TASK TO COMPLETE
A single number is required: the count of lines in the records below that contain the word "block".
─── EXCERPTED DATA ───
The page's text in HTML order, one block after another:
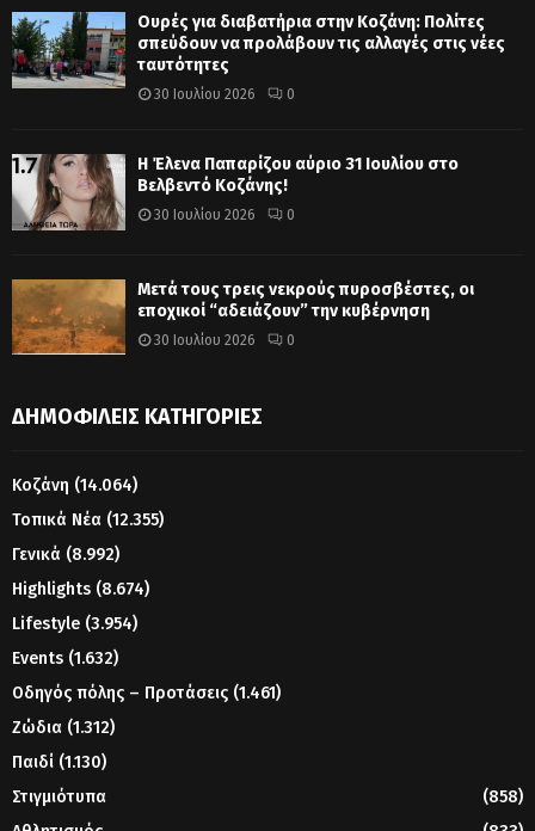
Ουρές για διαβατήρια στην Κοζάνη: Πολίτες
σπεύδουν να προλάβουν τις αλλαγές στις νέες
ταυτότητες
30 Ιουλίου 2026 0
Η Έλενα Παπαρίζου αύριο 31 Ιουλίου στο
Βελβεντό Κοζάνης!
30 Ιουλίου 2026 0
Μετά τους τρεις νεκρούς πυροσβέστες, οι
εποχικοί “αδειάζουν” την κυβέρνηση
30 Ιουλίου 2026 0
ΔΗΜΟΦΙΛΕΊΣ ΚΑΤΗΓΟΡΊΕΣ
Κοζάνη (14.064)
Τοπικά Νέα (12.355)
Γενικά (8.992)
Highlights (8.674)
Lifestyle (3.954)
Events (1.632)
Οδηγός πόλης – Προτάσεις (1.461)
Ζώδια (1.312)
Παιδί (1.130)
Στιγμιότυπα
(858)
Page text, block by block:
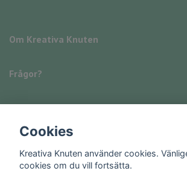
───
COMPLETED TASK
2